AI-generated summary of this filing

Updated

United Therapeutics Appoints Director Kevin J. Tracey; Updates Bylaws

What Happened

  • United Therapeutics Corporation announced on January 21, 2026 that its Board increased to 13 members and appointed Kevin J. Tracey, M.D. as a director. Dr. Tracey was granted 1,220 restricted stock units under the company’s 2015 Stock Incentive Plan and will be paid per the standard non-employee director compensation program. He will not serve on a Board committee initially and entered the company’s standard director indemnification agreement effective January 21, 2026.
  • On the same date the Board approved and made effective the Eleventh Amended and Restated Bylaws, which include changes to shareholder nomination procedures and voting thresholds for bylaw amendments.

Key Details

  • Board size increased to 13 members; appointment effective January 21, 2026.
  • Director compensation: 1,220 restricted stock units awarded to Dr.

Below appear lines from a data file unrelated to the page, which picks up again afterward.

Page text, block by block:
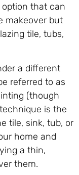
option that can
makeover but
tile, tubs,
a different
referred to as
(though
is the
tile, sink, tub, or
home and
a thin,
them.
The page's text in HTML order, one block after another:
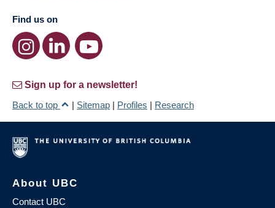
Find us on
Sign up for a newsletter!
Back to top
| Sitemap | Profiles | Research
About UBC
Contact UBC

Tracey.
  • Bylaw changes include: cure process for certain deficiencies in shareholder nomination notices (Sections 2.5 & 2.14); removal of language allowing the Board to require a vote larger than a majority for certain matters (Section 2.9); and lowering the vote required to amend the bylaws from 80% to a majority of outstanding voting power (Section 9.6).

Why It Matters

  • Governance: The new director and the indemnification agreement affect Board composition and director protections; the RSU award and compensation are standard non-employee director pay disclosures relevant to governance and dilution considerations.
  • Shareholder rights and corporate control: The bylaws changes make it easier for shareholders to cure nomination notice defects and reduce the supermajority threshold to amend bylaws (from 80% to a simple majority of voting power), which could lower the barrier for future bylaw changes.
  • Investors should note these are governance and board-level developments (not financial results); they can affect oversight, shareholder engagement, and the company’s corporate governance framework.